To answer these two questions, we integrated data from the Y1000 + Project (http://y1000plus.org) encompassing genomic, ecological, and metabolic profiles of over 1,000 yeast species [1,31], with experimental measurements of drug resistance against eight clinically relevant, antifungal drugs for 532 yeast species [9] and previous experimental deep mutational scanning data of C. albicans Erg11 to azole antifungal drugs [27] and in silico deep mutational scanning data of Erg11 proteins across Saccharomycotina. Analysis of our data using machine learning, structural biology, and phylogenetic approaches provided us with a novel window to understanding both the biology of drug resistance (in non-clinical settings) as well as how machine learning models complement structural and evolutionary approaches for identifying drug resistance-associated genetic variants.

Results

The distribution of drug resistance varies across the Saccharomycotina yeast phylogeny

To examine patterns of evolution of resistance, we plotted the resistance of 532 yeast species to eight different antifungal drugs [9] on the yeast phylogeny (Fig 1) [1]; the majority of strains were natural or environmental isolates (494 of 532 or 93%) with only 38 out of the 532 (7%) isolated from mammalian-associated environments (S1 Table). The antifungal resistance profiles of these mammalian-associated yeasts did not significantly differ from the rest of the dataset for any antifungal drug (S1 Table).
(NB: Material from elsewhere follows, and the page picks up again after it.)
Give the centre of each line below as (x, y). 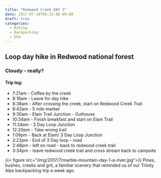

Resistance to fluconazole was by far the most common, with 34.2% (182/532) of species tested being resistant (S2 Table). Resistance to voriconazole was the next most frequent (92/532 or 17.2%), followed by caspofungin (69/532 or 13.0%), amphotericin B (53/532 or 9.8%), itraconazole (46/532 or 8.6%), terbinafine (42/532 or 7.9%), 5-fluorocytosine (41/532 or 7.7%), and posaconazole (33/532 or 6.2%) (S2 Table). Out of 264 yeasts with resistance to any drug, over half (148) were resistant to two or more drugs. Of the yeasts that were resistant to a single drug, 42.2% (49/116) were resistant to fluconazole (S2 Table). We note that each species in our dataset is represented by a single strain. Since differences in resistance between strains of pathogenic yeasts have been observed [3234], the resistance phenotype recorded for the strains examined in our study may not be always representative of the entire species.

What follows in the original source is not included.